The pipe is asynchronous, using multiple overlapped write operations (and multiple overlapped reads at the client end), but this is not improving throughput. Is it possible to send messages in parallel over a named pipe? The pipe is created using PIPE_TYPE_MESSAGE, would PIPE_READMODE_BYTE work better? Is there any other way I can improve performance?

This is a deployed solution, so I can't simply replace the pipe with a socket connection (I've read that Windows named pipe aren't recommended for use over a WAN, and I'm wondering if this is why). I'd be grateful for any help with this matter.

+1  A: 

We found that Named Pipes had poor performance from Windows XP onwards.

I don't have a solution for you. But I am concurring with the notion of Named Pipes being useless from XP onwards. We changed our software (in terms of IPC) completely because of it.

Is your comms factored into a separate DLL? Perhaps you could replace the DLL with an interface that looks the same but behaves differently?

Stephen Kellett
Your answer in that link mentions you replaced them with your own shared memory data transport implementation. Did you find the pipes were performing poorly over a network, or were you just using them for local IPC?
MichaelB76
Principally for local IPC. I can't remember the details, it was years ago. I think we did briefly look at network stuff as well. But if its poor locally, its probably going to be worse over the network.
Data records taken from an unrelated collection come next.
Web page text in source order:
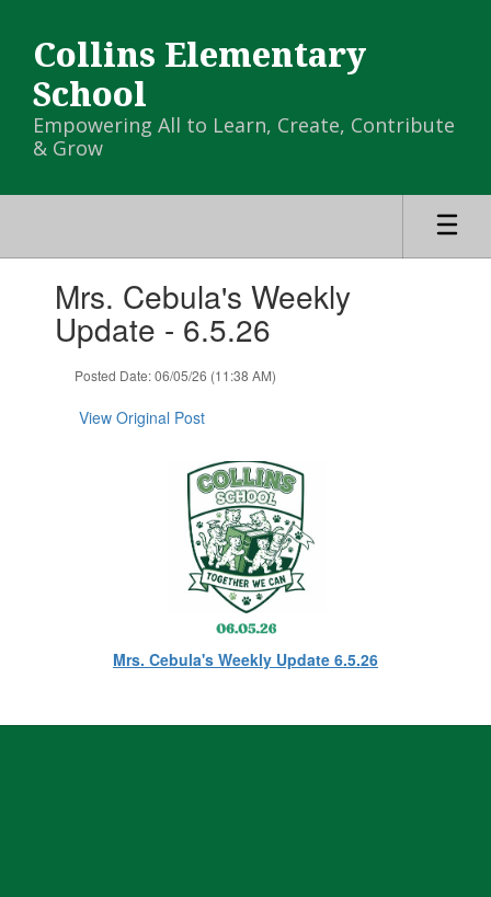
main
content
Collins Elementary
School
Empowering All to Learn, Create, Contribute
& Grow
slides.Mrs. Cebula's Weekly
Update - 6.5.26
Posted Date: 06/05/26 (11:38 AM)
View Original Post
Mrs. Cebula's Weekly Update 6.5.26

We did some searches to find if others had problems with named pipes and sure enough they did and no one had a solution, which is why we changed tack completely. The shared memory solution has been great but it has rather tied our software to working on one machine rather than across a network :-(, which fortunately for us, most of our customers want to work on one machine.
Stephen Kellett
Interesting, but unfortunately that doesn't help me with the problem. We have a deployed solution consisting of 46 servers over 3 continents, using named pipes for IPC.
MichaelB76
A: 

I've implemented a work around, introducing a small (~1ms) fixed delay to buffer up as much data as possible before writing to the pipe. Over a network link with a RTT of 200ms, I can send ten times as much data in about a third of the time.

I send a message down the pipe when it first connects, so the client can determine the comms mode supported by the server and send data accordingly.